A. Area of the shortening phase of the twitch cycle normalized to peak shortening (A_S/PS) B. Time to peak Ca²⁺ transient relative to electrical stimulus. C. Area of the lengthening phase of the twitch cycle normalized to peak shortening (A_L/PS). D. Time constant of Ca²⁺ transient decay (Tau). E. Area of the total twitch cycle normalized to peak shortening (A_T/PS). F. Duration of the Ca²⁺ transient (time from stimulus to 90% Ca²⁺ transient decay). Data presented as mean ± s.e.m. n = 10–28 cells/group. *p<0.05 (1-way ANOVA, Newman-Keuls post-hoc test).

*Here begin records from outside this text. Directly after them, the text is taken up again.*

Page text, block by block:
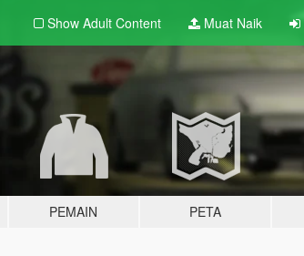
Show Adult Content Muat Naik
PEMAIN PETA
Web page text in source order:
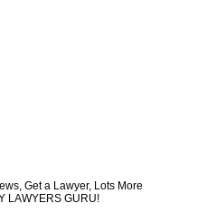
Get a Lawyer, Lots More
LAWYERS GURU!
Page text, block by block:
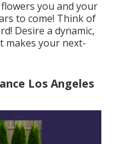
you and your
to come! Think of
Desire a dynamic,
makes your next-
Los Angeles

Figure 5. Effect of fructose on cardiomyocyte contractility.

A. Maximum rate of cardiomyocyte shortening (max dL/dt_S). B. Maximum rate of cardiomyocyte lengthening (max dL/dt_L). Data presented as mean ± s.e.m. n = 10–28 cells/group. *p<0.05 (1-way ANOVA, Newman-Keuls post-hoc test).

Figure 6. Altered myocyte shortening-Ca²⁺ relationship.

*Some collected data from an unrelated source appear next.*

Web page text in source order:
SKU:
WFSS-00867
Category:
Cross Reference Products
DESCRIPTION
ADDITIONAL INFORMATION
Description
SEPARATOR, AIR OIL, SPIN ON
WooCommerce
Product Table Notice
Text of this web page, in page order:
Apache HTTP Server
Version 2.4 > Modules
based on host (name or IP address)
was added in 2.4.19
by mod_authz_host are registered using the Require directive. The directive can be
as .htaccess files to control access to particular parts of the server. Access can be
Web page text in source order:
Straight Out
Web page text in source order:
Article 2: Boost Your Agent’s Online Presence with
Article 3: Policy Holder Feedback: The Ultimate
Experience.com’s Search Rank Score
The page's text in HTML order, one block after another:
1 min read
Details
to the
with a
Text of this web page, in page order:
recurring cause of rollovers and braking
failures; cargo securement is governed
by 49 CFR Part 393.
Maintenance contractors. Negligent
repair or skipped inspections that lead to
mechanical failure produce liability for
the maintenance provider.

A. Correlation of area of the total twitch cycle normalized to peak shortening (A_T/PS) and Ca²⁺ transient duration for myocytes superfused under control glucose conditions (R² = 0.416; *p<0.05). B. Correlation of area of the total twitch cycle normalized to peak shortening (A_T/PS) and Ca²⁺ transient duration for myocytes superfused under 2 DG conditions (R² = 0.028; p = ns). C. Correlation of area of the total twitch cycle normalized to peak shortening (A_T/PS) and Ca²⁺ transient duration for myocytes superfused under fructose +2 DG conditions (R² = 0.002; p = ns).

Figure 7. GLUT5 gene expression in cardiomyocytes.

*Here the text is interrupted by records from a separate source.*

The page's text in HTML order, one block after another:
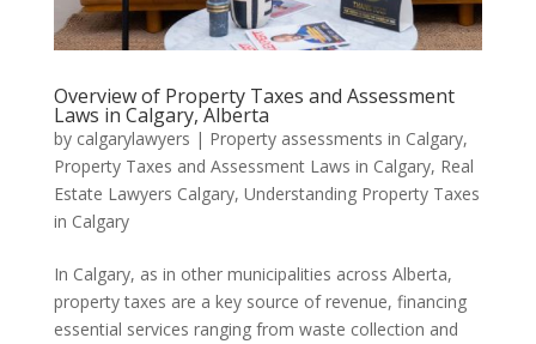
Overview of Property Taxes and Assessment
Laws in Calgary, Alberta
by calgarylawyers | Property assessments in Calgary,
Property Taxes and Assessment Laws in Calgary, Real
Estate Lawyers Calgary, Understanding Property Taxes
in Calgary
In Calgary, as in other municipalities across Alberta,
property taxes are a key source of revenue, financing
essential services ranging from waste collection and

A. Real time PCR fluorescence depicting GLUT5 (Slc2a5) gene expression relative to 18S in adult rat isolated cardiomyocytes, heart and small intestine (positive control). B. DNA gel image from conventional RT-PCR of GLUT5 (Slc2a5) in rat heart tissue and isolated cardiomyocytes. GLUT5 primers were designed to obtain a 481 bp PCR product. Small intestine (‘int’) tissue was used as a positive control. Negative control (‘neg’) was obtained by RNA that was not reverse-transcribed to cDNA.